Barn and arena ventilation is critical for the health of horses and their caretakers.

Have you ever walked into a stuffy or uncomfortable-feeling barn? How about an indoor arena where you were dripped on, even though it wasn't raining outside? What a miserable experience for you and your horse. What went wrong in those facilities? Someone was not paying enough attention to the importance of ventilation in the facility prior to construction. In fact, many horse people and builders alike agree that the most common mistake in barn construction is failure to provide adequate ventilation.

Natural Ventilation

Lucky for us, nature provides a means to naturally cool and freshen the air, even in a barn or indoor arena. We just need to effectively tap into it.

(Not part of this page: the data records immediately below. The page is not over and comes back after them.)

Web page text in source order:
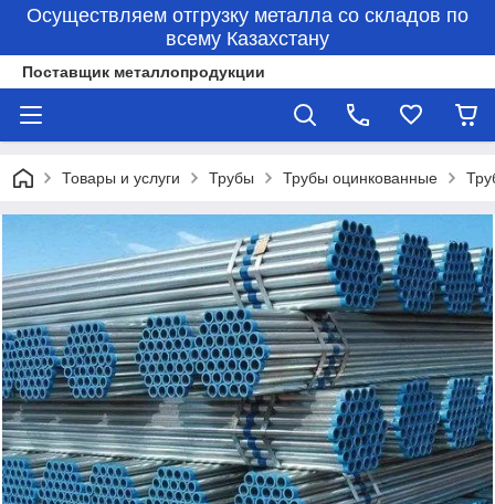
Осуществляем отгрузку металла со складов по
всему Казахстану
Поставщик металлопродукции
Товары и услуги Трубы Трубы оцинкованные
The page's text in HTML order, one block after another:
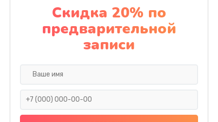
Чистка от пыли
1060 руб.
Заказать
Скидка 20% по
предварительной
записи
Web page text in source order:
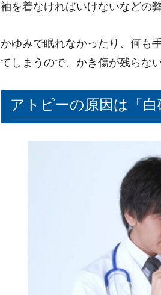
袖を着なければいけないなどの
かゆみで眠れなかったり、何も
てしまうので、かき傷が残らな
アトピーの原因は「白
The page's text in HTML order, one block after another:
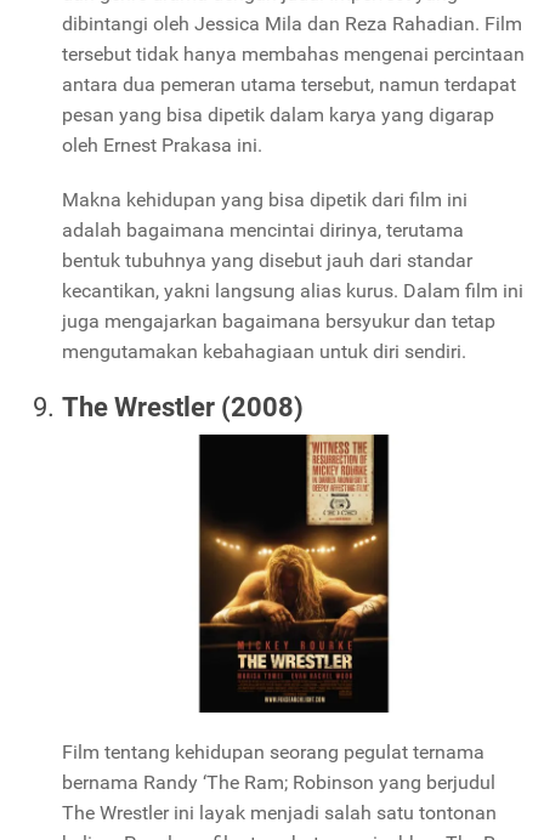
dibintangi oleh Jessica Mila dan Reza Rahadian. Film
tersebut tidak hanya membahas mengenai percintaan
antara dua pemeran utama tersebut, namun terdapat
pesan yang bisa dipetik dalam karya yang digarap
oleh Ernest Prakasa ini.
Makna kehidupan yang bisa dipetik dari film ini
adalah bagaimana mencintai dirinya, terutama
bentuk tubuhnya yang disebut jauh dari standar
kecantikan, yakni langsung alias kurus. Dalam film ini
juga mengajarkan bagaimana bersyukur dan tetap
mengutamakan kebahagiaan untuk diri sendiri.
The Wrestler (2008)
Film tentang kehidupan seorang pegulat ternama
bernama Randy ‘The Ram; Robinson yang berjudul
The Wrestler ini layak menjadi salah satu tontonan
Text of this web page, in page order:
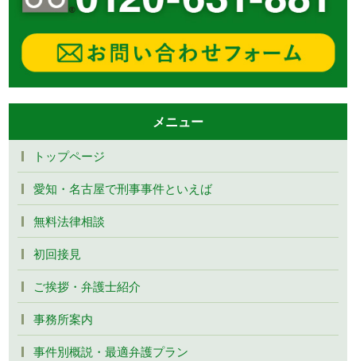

Air naturally stratifies (separates into layers) with temperature and moisture. The old adage "hot air rises" is true. When it comes to the design of a barn or arena, it is up to us to take advantage of this phenomenon and tap into natural airflow to keep our equine buildings comfortable. The two goals in ventilation are to exchange air–replacing stale air with fresh–and to properly distribute the fresh air throughout the facility.

Todd Gralla of GH2 Equestrian Architects out of Norman, Okla., specializes in using design to maximize airflow. "Environmental control needs vary depending upon geography in terms of what we need to achieve for people and horses," Gralla says. "In most cases excellent ventilation can be achieved through natural means in the design of the building."